= Beginning of Section =
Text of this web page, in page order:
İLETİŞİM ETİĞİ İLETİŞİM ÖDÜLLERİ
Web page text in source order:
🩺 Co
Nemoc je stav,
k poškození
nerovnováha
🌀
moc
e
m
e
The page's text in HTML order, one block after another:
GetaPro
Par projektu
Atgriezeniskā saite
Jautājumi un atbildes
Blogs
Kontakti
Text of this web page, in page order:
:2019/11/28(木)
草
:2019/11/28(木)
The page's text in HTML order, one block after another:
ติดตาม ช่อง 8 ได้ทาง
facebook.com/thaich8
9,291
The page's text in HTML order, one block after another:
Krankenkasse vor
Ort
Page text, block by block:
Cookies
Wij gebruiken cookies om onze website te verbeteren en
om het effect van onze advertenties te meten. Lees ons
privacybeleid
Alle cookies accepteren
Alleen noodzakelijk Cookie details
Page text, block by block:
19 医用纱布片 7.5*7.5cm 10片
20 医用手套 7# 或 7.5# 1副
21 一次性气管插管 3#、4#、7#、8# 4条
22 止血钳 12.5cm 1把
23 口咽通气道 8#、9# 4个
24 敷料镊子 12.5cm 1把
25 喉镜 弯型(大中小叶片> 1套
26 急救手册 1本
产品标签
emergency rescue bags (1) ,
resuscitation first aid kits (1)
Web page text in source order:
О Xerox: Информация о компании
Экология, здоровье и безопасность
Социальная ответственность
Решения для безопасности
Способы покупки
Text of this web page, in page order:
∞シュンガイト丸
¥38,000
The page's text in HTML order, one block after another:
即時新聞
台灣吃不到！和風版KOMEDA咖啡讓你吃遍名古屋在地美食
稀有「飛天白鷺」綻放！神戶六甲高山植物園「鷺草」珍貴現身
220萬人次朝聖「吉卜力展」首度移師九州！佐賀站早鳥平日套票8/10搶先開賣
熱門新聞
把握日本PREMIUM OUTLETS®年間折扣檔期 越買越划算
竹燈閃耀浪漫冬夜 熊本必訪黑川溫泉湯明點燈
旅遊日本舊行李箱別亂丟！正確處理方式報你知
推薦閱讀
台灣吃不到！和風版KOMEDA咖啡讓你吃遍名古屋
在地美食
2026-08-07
= End of Section =
**BRIEF**: Write out the listing once more, matching it exactly.

**SOLUTION BELOW**:
Text of this web page, in page order:
İLETİŞİM ETİĞİ İLETİŞİM ÖDÜLLERİ
Web page text in source order:
🩺 Co
Nemoc je stav,
k poškození
nerovnováha
🌀
moc
e
m
e
The page's text in HTML order, one block after another:
GetaPro
Par projektu
Atgriezeniskā saite
Jautājumi un atbildes
Blogs
Kontakti
Text of this web page, in page order:
:2019/11/28(木)
草
:2019/11/28(木)
The page's text in HTML order, one block after another:
ติดตาม ช่อง 8 ได้ทาง
facebook.com/thaich8
9,291
The page's text in HTML order, one block after another:
Krankenkasse vor
Ort
Page text, block by block:
Cookies
Wij gebruiken cookies om onze website te verbeteren en
om het effect van onze advertenties te meten. Lees ons
privacybeleid
Alle cookies accepteren
Alleen noodzakelijk Cookie details
Page text, block by block:
19 医用纱布片 7.5*7.5cm 10片
20 医用手套 7# 或 7.5# 1副
21 一次性气管插管 3#、4#、7#、8# 4条
22 止血钳 12.5cm 1把
23 口咽通气道 8#、9# 4个
24 敷料镊子 12.5cm 1把
25 喉镜 弯型(大中小叶片> 1套
26 急救手册 1本
产品标签
emergency rescue bags (1) ,
resuscitation first aid kits (1)
Web page text in source order:
О Xerox: Информация о компании
Экология, здоровье и безопасность
Социальная ответственность
Решения для безопасности
Способы покупки
Text of this web page, in page order:
∞シュンガイト丸
¥38,000
The page's text in HTML order, one block after another:
即時新聞
台灣吃不到！和風版KOMEDA咖啡讓你吃遍名古屋在地美食
稀有「飛天白鷺」綻放！神戶六甲高山植物園「鷺草」珍貴現身
220萬人次朝聖「吉卜力展」首度移師九州！佐賀站早鳥平日套票8/10搶先開賣
熱門新聞
把握日本PREMIUM OUTLETS®年間折扣檔期 越買越划算
竹燈閃耀浪漫冬夜 熊本必訪黑川溫泉湯明點燈
旅遊日本舊行李箱別亂丟！正確處理方式報你知
推薦閱讀
台灣吃不到！和風版KOMEDA咖啡讓你吃遍名古屋
在地美食
2026-08-07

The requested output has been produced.